(Dataset excerpts)
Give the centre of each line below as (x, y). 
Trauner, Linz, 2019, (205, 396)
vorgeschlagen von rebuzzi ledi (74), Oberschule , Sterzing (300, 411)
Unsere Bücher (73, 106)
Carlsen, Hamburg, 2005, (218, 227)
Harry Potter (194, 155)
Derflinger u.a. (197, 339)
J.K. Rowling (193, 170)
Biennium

*YOUR GOAL*
Going from the line that contains "Carlsen, Hamburg, 2005, (218, 227)" to the last line of the records, reproduce every line as written.

*REPLY*
Carlsen, Hamburg, 2005, (218, 227)
Harry Potter (194, 155)
Derflinger u.a. (197, 339)
J.K. Rowling (193, 170)
Biennium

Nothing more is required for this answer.